Assignment —
Every line from the start of the entries up to and including the one bearing "Where is each" must be printed verbatim, without the pictures.

____ Given data

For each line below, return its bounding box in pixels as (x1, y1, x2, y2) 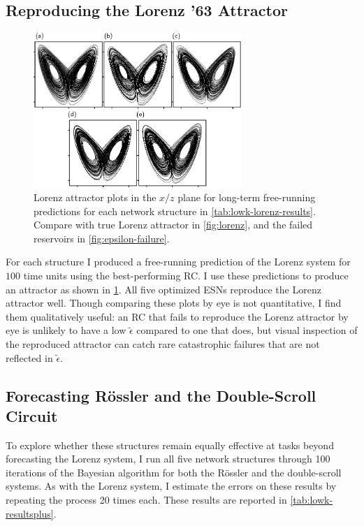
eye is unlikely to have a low (6, 323, 126, 337)
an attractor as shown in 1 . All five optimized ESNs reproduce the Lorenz (6, 282, 321, 296)
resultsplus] (6, 506, 54, 520)
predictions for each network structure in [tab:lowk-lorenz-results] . (34, 203, 316, 218)
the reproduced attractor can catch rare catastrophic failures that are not (6, 336, 320, 351)
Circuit (6, 404, 58, 426)
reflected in (6, 350, 53, 365)
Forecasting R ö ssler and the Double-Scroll (6, 384, 316, 406)
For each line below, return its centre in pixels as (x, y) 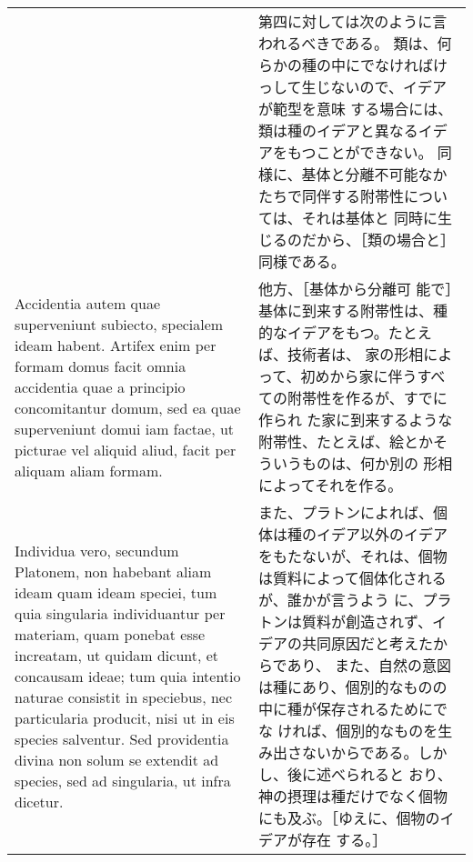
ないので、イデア (388, 87)
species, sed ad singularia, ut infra (123, 780)
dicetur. (39, 801)
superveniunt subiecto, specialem (119, 324)
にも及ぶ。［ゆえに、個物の (349, 818)
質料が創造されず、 (367, 621)
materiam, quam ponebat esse (110, 634)
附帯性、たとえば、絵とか (346, 441)
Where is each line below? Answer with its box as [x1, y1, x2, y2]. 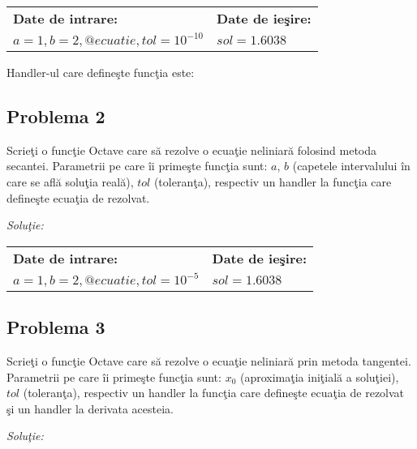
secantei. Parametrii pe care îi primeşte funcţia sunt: [6, 157, 268, 174]
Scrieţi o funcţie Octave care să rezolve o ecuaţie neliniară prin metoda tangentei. [6, 352, 411, 369]
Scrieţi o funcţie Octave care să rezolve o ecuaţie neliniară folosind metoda [6, 141, 377, 158]
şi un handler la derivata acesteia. [6, 400, 174, 417]
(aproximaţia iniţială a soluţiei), [239, 368, 399, 385]
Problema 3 [6, 314, 105, 340]
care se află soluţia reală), [6, 173, 134, 190]
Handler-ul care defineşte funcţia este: [6, 64, 195, 80]
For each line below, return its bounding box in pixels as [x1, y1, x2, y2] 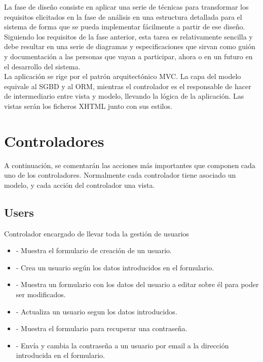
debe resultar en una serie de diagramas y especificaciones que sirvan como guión [4, 41, 255, 52]
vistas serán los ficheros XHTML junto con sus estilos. [4, 100, 172, 111]
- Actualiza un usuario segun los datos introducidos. [16, 306, 177, 316]
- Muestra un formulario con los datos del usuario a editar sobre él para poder [16, 279, 259, 290]
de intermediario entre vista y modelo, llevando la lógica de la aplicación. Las [4, 91, 244, 101]
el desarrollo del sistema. [4, 61, 81, 71]
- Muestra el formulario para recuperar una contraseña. [16, 323, 187, 334]
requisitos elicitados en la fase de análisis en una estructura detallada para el [4, 11, 242, 22]
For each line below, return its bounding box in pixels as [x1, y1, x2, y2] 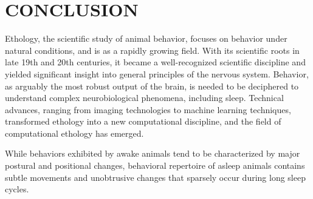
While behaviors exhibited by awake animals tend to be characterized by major [5, 147, 300, 160]
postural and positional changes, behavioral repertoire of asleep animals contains [5, 159, 305, 172]
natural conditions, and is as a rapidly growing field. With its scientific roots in [5, 44, 300, 56]
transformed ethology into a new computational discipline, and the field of [5, 115, 281, 128]
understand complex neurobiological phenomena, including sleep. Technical [5, 91, 284, 104]
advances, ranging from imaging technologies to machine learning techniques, [5, 103, 291, 116]
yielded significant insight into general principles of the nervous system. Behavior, [5, 67, 309, 80]
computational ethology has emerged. [5, 126, 144, 139]
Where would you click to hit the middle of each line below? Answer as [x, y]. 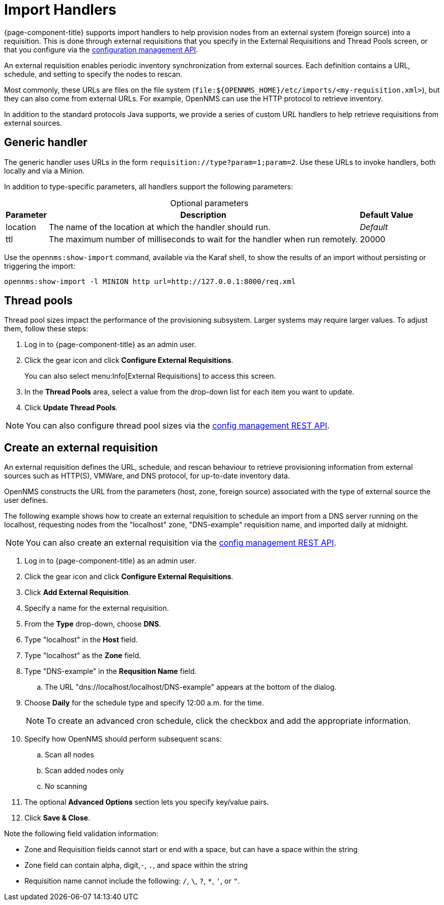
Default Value [387, 215]
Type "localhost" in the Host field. [81, 640]
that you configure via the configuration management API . [101, 49]
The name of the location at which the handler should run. [159, 227]
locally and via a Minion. [45, 171]
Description [203, 215]
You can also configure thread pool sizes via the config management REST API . [178, 426]
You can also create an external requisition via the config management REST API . [181, 543]

________

Output of the task —
For each line below, return its bounding box in pixels as (x1, y1, x2, y2) 
eye is unlikely to have a low (6, 323, 126, 337)
an attractor as shown in 1 . All five optimized ESNs reproduce the Lorenz (6, 282, 321, 296)
resultsplus] (6, 506, 54, 520)
predictions for each network structure in [tab:lowk-lorenz-results] . (34, 203, 316, 218)
the reproduced attractor can catch rare catastrophic failures that are not (6, 336, 320, 351)
Circuit (6, 404, 58, 426)
reflected in (6, 350, 53, 365)
Forecasting R ö ssler and the Double-Scroll (6, 384, 316, 406)
For each line below, return its centre in pixels as (x, y) 
ないので、イデア (388, 87)
species, sed ad singularia, ut infra (123, 780)
dicetur. (39, 801)
superveniunt subiecto, specialem (119, 324)
にも及ぶ。［ゆえに、個物の (349, 818)
質料が創造されず、 (367, 621)
materiam, quam ponebat esse (110, 634)
附帯性、たとえば、絵とか (346, 441)
Where is each line below? Answer with its box as [x1, y1, x2, y2]. 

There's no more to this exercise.